■ **Prompt**: Look through the data below and return each line where "helps" appears.

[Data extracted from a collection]
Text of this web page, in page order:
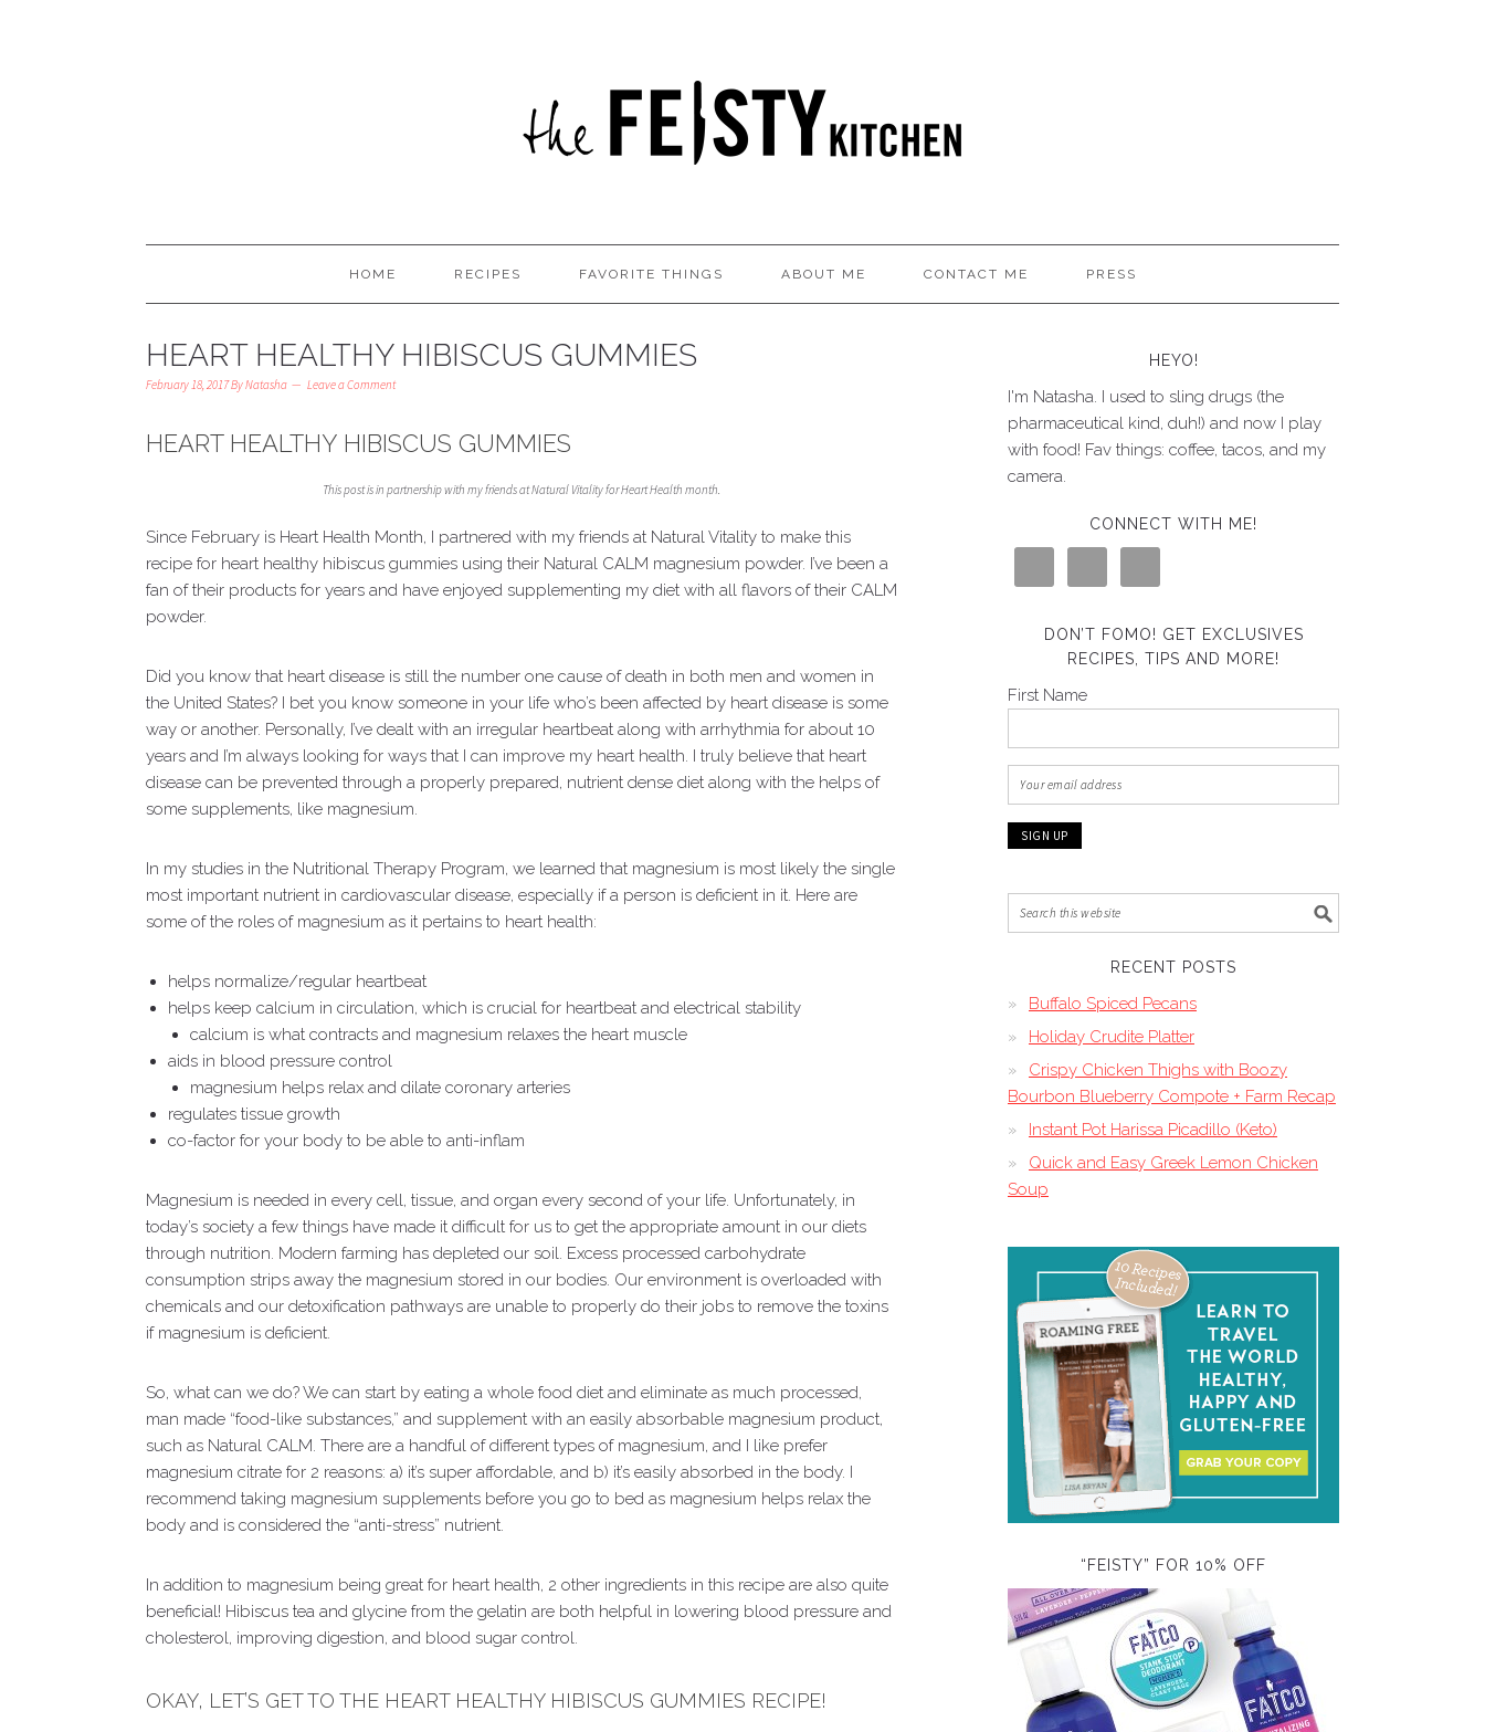
HOME RECIPES FAVORITE THINGS ABOUT ME CONTACT ME PRESS
HEART HEALTHY HIBISCUS GUMMIES
February 18, 2017ByNatasha Leave a Comment
HEART HEALTHY HIBISCUS GUMMIES
This post is in partnership with my friends at Natural Vitality for Heart Health month.
Since February is Heart Health Month, I partnered with my friends at Natural Vitality to make this
recipe for heart healthy hibiscus gummies using their Natural CALM magnesium powder. I’ve been a
fan of their products for years and have enjoyed supplementing my diet with all flavors of their CALM
powder.
Did you know that heart disease is still the number one cause of death in both men and women in
the United States? I bet you know someone in your life who’s been affected by heart disease is some
way or another. Personally, I’ve dealt with an irregular heartbeat along with arrhythmia for about 10
years and I’m always looking for ways that I can improve my heart health. I truly believe that heart
disease can be prevented through a properly prepared, nutrient dense diet along with the helps of
some supplements, like magnesium.
In my studies in the Nutritional Therapy Program, we learned that magnesium is most likely the single
most important nutrient in cardiovascular disease, especially if a person is deficient in it. Here are
some of the roles of magnesium as it pertains to heart health:
helps normalize/regular heartbeat
helps keep calcium in circulation, which is crucial for heartbeat and electrical stability
calcium is what contracts and magnesium relaxes the heart muscle
aids in blood pressure control
magnesium helps relax and dilate coronary arteries
regulates tissue growth
co-factor for your body to be able to anti-inflam
Magnesium is needed in every cell, tissue, and organ every second of your life. Unfortunately, in
today’s society a few things have made it difficult for us to get the appropriate amount in our diets
through nutrition. Modern farming has depleted our soil. Excess processed carbohydrate
consumption strips away the magnesium stored in our bodies. Our environment is overloaded with
chemicals and our detoxification pathways are unable to properly do their jobs to remove the toxins
if magnesium is deficient.
So, what can we do? We can start by eating a whole food diet and eliminate as much processed,
man made “food-like substances,” and supplement with an easily absorbable magnesium product,
such as Natural CALM. There are a handful of different types of magnesium, and I like prefer
magnesium citrate for 2 reasons: a) it’s super affordable, and b) it’s easily absorbed in the body. I
recommend taking magnesium supplements before you go to bed as magnesium helps relax the
body and is considered the “anti-stress” nutrient.
In addition to magnesium being great for heart health, 2 other ingredients in this recipe are also quite
beneficial! Hibiscus tea and glycine from the gelatin are both helpful in lowering blood pressure and
cholesterol, improving digestion, and blood sugar control.
OKAY, LET’S GET TO THE HEART HEALTHY HIBISCUS GUMMIES RECIPE!
HEYO!
I'm Natasha. I used to sling drugs (the
pharmaceutical kind, duh!) and now I play
with food! Fav things: coffee, tacos, and my
camera.
CONNECT WITH ME!
DON’T FOMO! GET EXCLUSIVES
RECIPES, TIPS AND MORE!
First Name
RECENT POSTS
Buffalo Spiced Pecans
Holiday Crudite Platter
Crispy Chicken Thighs with Boozy
Bourbon Blueberry Compote + Farm Recap
Instant Pot Harissa Picadillo (Keto)
Quick and Easy Greek Lemon Chicken
Soup
“FEISTY” FOR 10% OFF
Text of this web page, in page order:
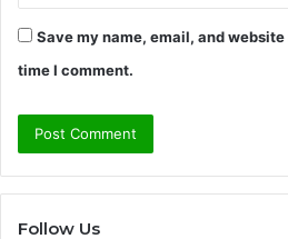
Save my name, email, and
time I comment.
Follow Us
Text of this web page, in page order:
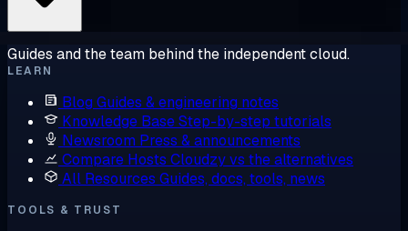
Guides and the team behind the independent cloud.
LEARN
Blog Guides & engineering notes
Knowledge BaseStep-by-step tutorials
Newsroom Press & announcements
Compare Hosts Cloudzy vs the alternatives
All Resources Guides, docs, tools, news
TOOLS & TRUST
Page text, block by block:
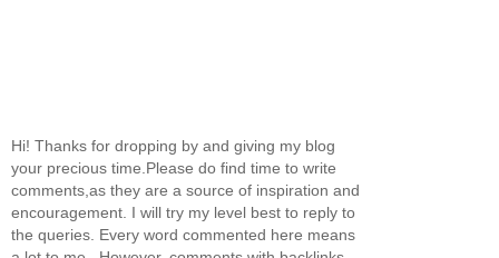
Hi! Thanks for dropping by and giving my blog
your precious time.Please do find time to write
comments,as they are a source of inspiration and
encouragement. I will try my level best to reply to
the queries. Every word commented here means
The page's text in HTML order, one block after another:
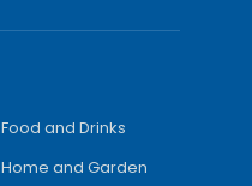
Food and Drinks
Home and Garden
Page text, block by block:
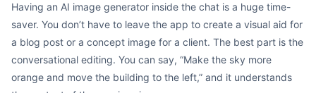
Having an AI image generator inside the chat is a huge time-
saver. You don’t have to leave the app to create a visual aid for
a blog post or a concept image for a client. The best part is the
conversational editing. You can say, “Make the sky more
orange and move the building to the left,” and it understands
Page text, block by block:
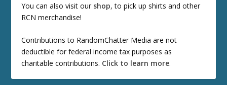
You can also visit our shop, to pick up shirts and other
RCN merchandise!
Contributions to RandomChatter Media are not
deductible for federal income tax purposes as
charitable contributions. Click to learn more.
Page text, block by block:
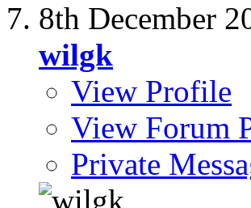
8th December
wilgk
View Profile
View Forum
Private
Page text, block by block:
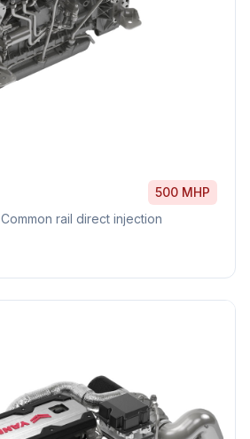
500 MHP
Common rail direct injection
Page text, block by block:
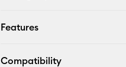
Features
Compatibility
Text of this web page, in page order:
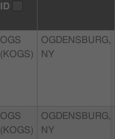
ID
OGS
(KOGS)
OGDENSBURG,
NY
OGS
(KOGS)
OGDENSBURG,
NY
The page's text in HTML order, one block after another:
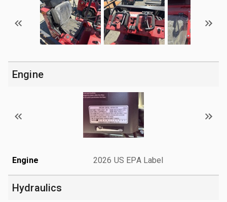
Engine
Engine 2026 US EPA Label
Hydraulics
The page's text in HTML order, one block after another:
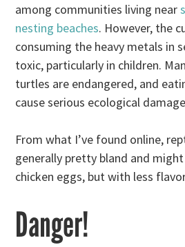
among communities living near
nesting beaches. However, the
consuming the heavy metals in
toxic, particularly in children.
turtles are endangered, and
cause serious ecological
From what I’ve found online,
generally pretty bland and
chicken eggs, but with less
Danger!
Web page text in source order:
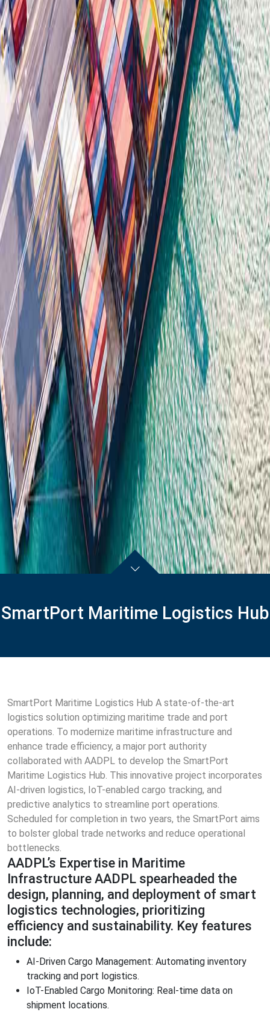
SmartPort Maritime Logistics Hub
SmartPort Maritime Logistics Hub A state-of-the-art
logistics solution optimizing maritime trade and port
operations. To modernize maritime infrastructure and
enhance trade efficiency, a major port authority
collaborated with AADPL to develop the SmartPort
Maritime Logistics Hub. This innovative project incorporates
AI-driven logistics, IoT-enabled cargo tracking, and
predictive analytics to streamline port operations.
Scheduled for completion in two years, the SmartPort aims
to bolster global trade networks and reduce operational
bottlenecks.
AADPL’s Expertise in Maritime
Infrastructure AADPL spearheaded the
design, planning, and deployment of smart
logistics technologies, prioritizing
efficiency and sustainability. Key features
include:
AI-Driven Cargo Management: Automating inventory
tracking and port logistics.
IoT-Enabled Cargo Monitoring: Real-time data on
shipment locations.
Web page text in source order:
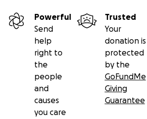
Powerful
Send
help
right to
the
people
and
causes
you care
Trusted
Your
donation is
protected
by the
GoFundMe
Giving
Guarantee
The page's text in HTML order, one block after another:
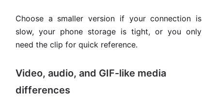
Choose a smaller version if your connection is
slow, your phone storage is tight, or you only
need the clip for quick reference.
Video, audio, and GIF-like media
differences
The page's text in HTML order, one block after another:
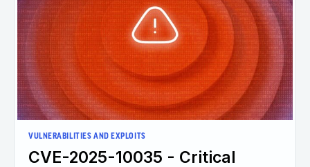
VULNERABILITIES AND EXPLOITS
CVE-2025-10035 - Critical
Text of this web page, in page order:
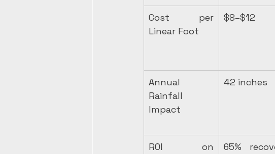
Cost per
Linear Foot
$8–$12
Annual
Rainfall
Impact
42 inches
ROI on
65%
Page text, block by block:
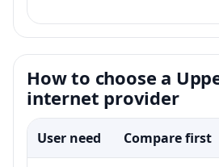
How to choose a
internet provider
User need Compare first
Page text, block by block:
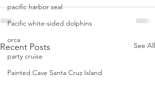
pacific harbor seal
Pacific white-sided dolphins
orca
party cruise
Painted Cave Santa Cruz Island
Recent Posts See All
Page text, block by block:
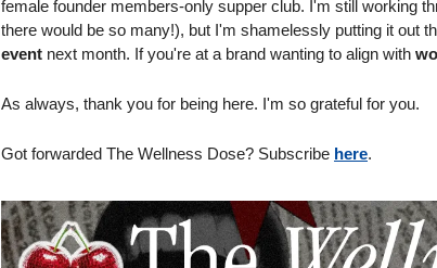
female founder members-only supper club. I'm still working
there would be so many!), but I'm shamelessly putting it out
event next month. If you're at a brand wanting to align with
As always, thank you for being here. I'm so grateful for you.
Got forwarded The Wellness Dose? Subscribe here.
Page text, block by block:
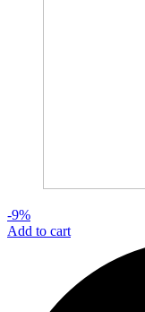
-9%
Add to cart
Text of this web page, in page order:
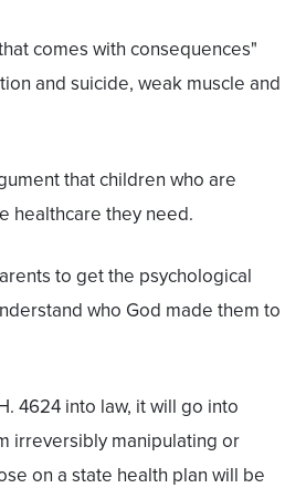
comes with consequences"
and suicide, weak muscle and
that children who are
healthcare they need.
to get the psychological
who God made them to
4624 into law, it will go into
irreversibly manipulating or
on a state health plan will be
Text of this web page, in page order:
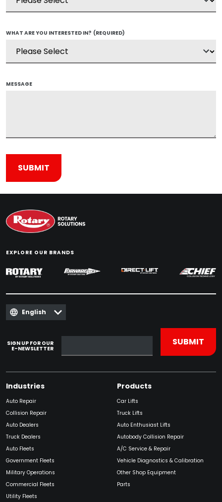
WHAT ARE YOU INTERESTED IN? (REQUIRED)
MESSAGE
EXPLORE OUR BRANDS
English
SIGN UP FOR OUR
E-NEWSLETTER
Industries
Auto Repair
Collision Repair
Auto Dealers
Truck Dealers
Auto Fleets
Government Fleets
Military Operations
Commercial Fleets
Utility Fleets
Products
Car Lifts
Truck Lifts
Auto Enthusiast Lifts
Autobody Collision Repair
A/C Service & Repair
Vehicle Diagnostics & Calibration
Other Shop Equipment
Parts
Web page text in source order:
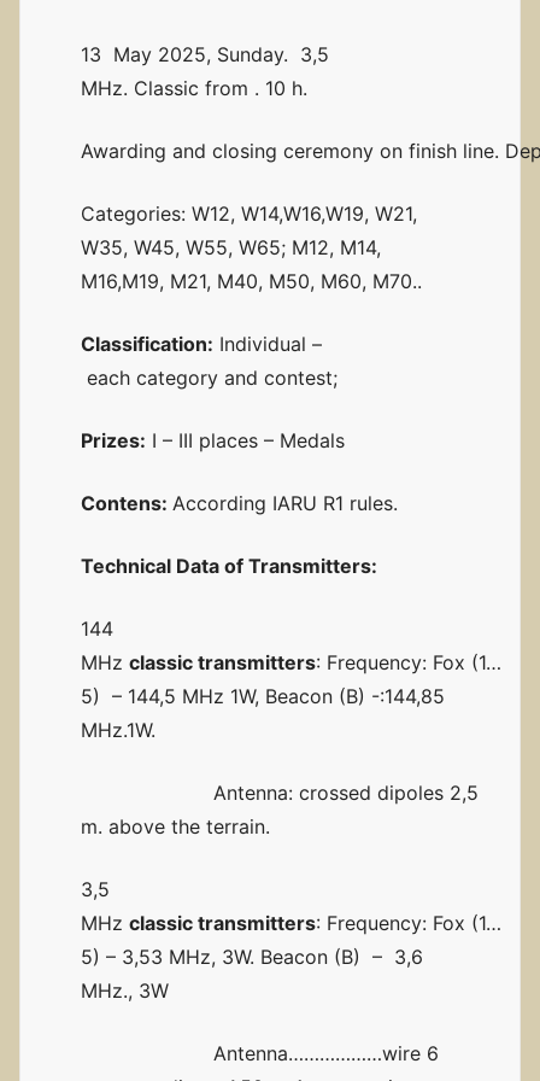
13 May 2025, Sunday. 3,5
MHz. Classic from . 10 h.
Awarding and closing ceremony on finish line.
Categories: W12, W14,W16,W19, W21,
W35, W45, W55, W65; M12, M14,
M16,M19, M21, M40, M50, M60, M70..
Classification: Individual –
each category and contest;
Prizes: I – III places – Medals
Contens: According IARU R1 rules.
TechnicalData of Transmitters:
144
MHz classic transmitters: Frequency: Fox (1…
5) – 144,5 MHz 1W, Beacon (B) -:144,85
MHz.1W.
Antenna: crossed dipoles 2,5
m. above the terrain.
3,5
MHz classic transmitters: Frequency: Fox (1…
5) – 3,53 MHz, 3W. Beacon (B) – 3,6
MHz., 3W
Antenna………………wire 6
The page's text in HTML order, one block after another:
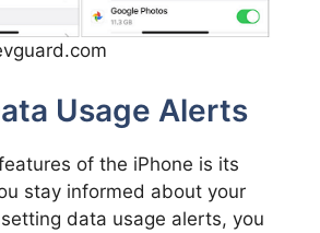
Usage Alerts
of the iPhone is its
stay informed about your
data usage alerts, you
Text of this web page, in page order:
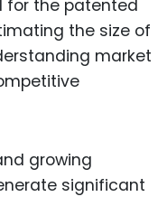
for the patented
the size of
market
growing
significant
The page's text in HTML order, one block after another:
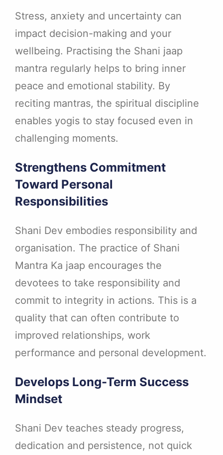
Stress, anxiety and uncertainty can
impact decision-making and your
wellbeing. Practising the Shani jaap
mantra regularly helps to bring inner
peace and emotional stability. By
reciting mantras, the spiritual discipline
enables yogis to stay focused even in
challenging moments.
Strengthens Commitment
Toward Personal
Responsibilities
Shani Dev embodies responsibility and
organisation. The practice of Shani
Mantra Ka jaap encourages the
devotees to take responsibility and
commit to integrity in actions. This is a
quality that can often contribute to
improved relationships, work
performance and personal development.
Develops Long-Term Success
Mindset
Shani Dev teaches steady progress,
dedication and persistence, not quick
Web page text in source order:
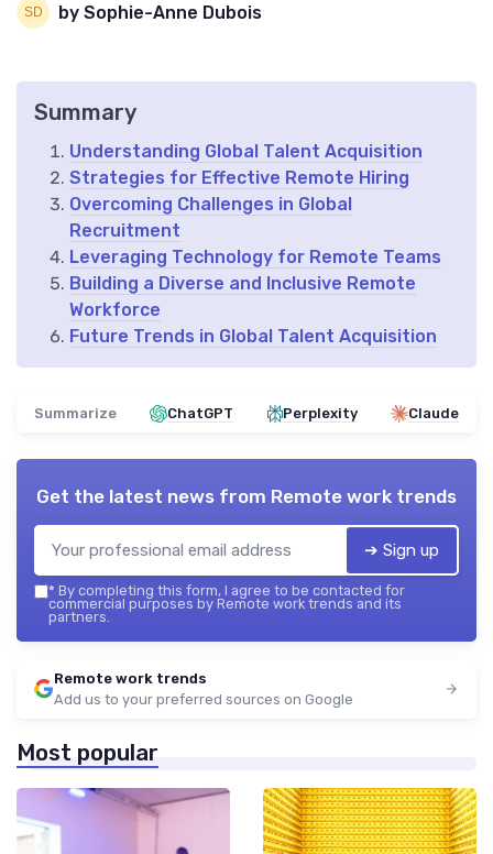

■ **Solution for this problem**:
disease can be prevented through a properly prepared, nutrient dense diet along with the helps of
helps normalize/regular heartbeat
helps keep calcium in circulation, which is crucial for heartbeat and electrical stability
magnesium helps relax and dilate coronary arteries
recommend taking magnesium supplements before you go to bed as magnesium helps relax the
mantra regularly helps to bring inner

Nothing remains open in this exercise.